Until the Fall of 2007, the plant was sponsored by seven utilities: Otter Tail Power (lead developer), Central Minnesota Municipal Power Agency, Great River Energy, Heartland Consumers Power District, Missouri River Energy Services, Montana-Dakota Utilities Co., and Southern Minnesota Municipal Power Agency. In Sept. 2007, Central Minnesota Municipal Power Agency (49 MW share) and Great River Energy (122 MW share) withdrew from the project, leaving the projected capacity of the plant undersubscribed by about 27%.[2] The plant will now be downgraded to 500-580 MW, but projected costs have increased from $1.2 billion to $1.6 billion.[3]

Minnesota PUC delays discussion of transmission permits

In Oct. 2007, the Minnesota Public Utilities Commission announced that, due to planning delays, they would delay their discussion of permitting for new transmission lines until March 2008. On Oct 26, the U.S. EPA published the Supplemental Draft Environmental Impact Statement for the project; public comments ended on Dec. 10.[4]

Utilities file revised plan with Minnesota PUC

On Nov. 13, 2007, the remaining five utilities filed a revised plan with the Minnesota PUC.

Minnesota PUC puts $30/ton premium on CO2

In a vote on Dec. 6, the Minnesota PUC stated that utilities trying to build new power plants should plan on paying a premium to burn fossil fuels; they proposed a premium of $30 per ton of CO2. In recent months, project sponsors have publicly stated that they will incorporate emissions costs into their cost factoring, but environmental groups argue that the factored cost of $9 per ton of CO2 is unrealistically low.[5][6]

ALJs recommend denying transmission line permit

On May 9, 2008, two Administrative Law Judges recommended to the Minnesota PUC that the transmission line siting permit for the plant through western Minnesota be denied, based on their conclusion that conservation and load management measures can more economically satisfy the demand for electricity.[7]

Sierra Club sues Big Stone I for inadequate pollution controls

On June 10, 2008, the Sierra Club filed a federal lawsuit against owners of the existing Big Stone I Plant for failing to install modern pollution controls during renovations and expansions, as required by federal law.
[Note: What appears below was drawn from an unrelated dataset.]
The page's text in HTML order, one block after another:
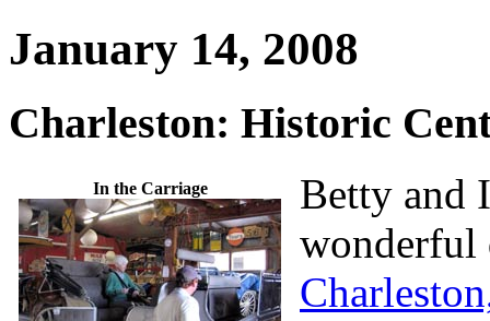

The controls are estimated to have cut Big Stone I's emissions by more than 90% if they had been implemented. The Sierra Club requested that the court order the companies to immediately install pollution reduction equipment.[8]

ND PSC approves plant and transmission costs; DRC appeals

On August 27, 2008, the North Dakota Public Service Commission found the costs of the plant and its associated transmission line to be an acceptable use of rate-payers' funds. In September 2008, the Dakota Resource Council appealed the Commission's approval of the plant.[9]

Report questions utilities' construction and alternatives estimates

On October 22, 2008, the Minnesota Public Utilities Commission received a report it had requested from Boston Pacific Co. of Washington, D.C., saying that the utilities had underestimated construction costs and overestimated the costs of alternative energy sources.[10]

EPA overturns approval of air permit

On January 23, 2009, three days after the Obama administration took office, the EPA overturned the approval of Big Stone II. The decision comes after the state of North Dakota failed to require state-of-the-art pollution controls for the coal plant to address concerns about soot, smog and global warming pollution. The reversal may be the end of the coal plant. If the plant is to proceed, Otter Tail Power will have to redesign the project to incorporate the best and maximum available control technology for pollution such as soot and smog. Sierra Club and Clean Water Action are also pushing for the EPA to set limits for carbon dioxide emissions.[11]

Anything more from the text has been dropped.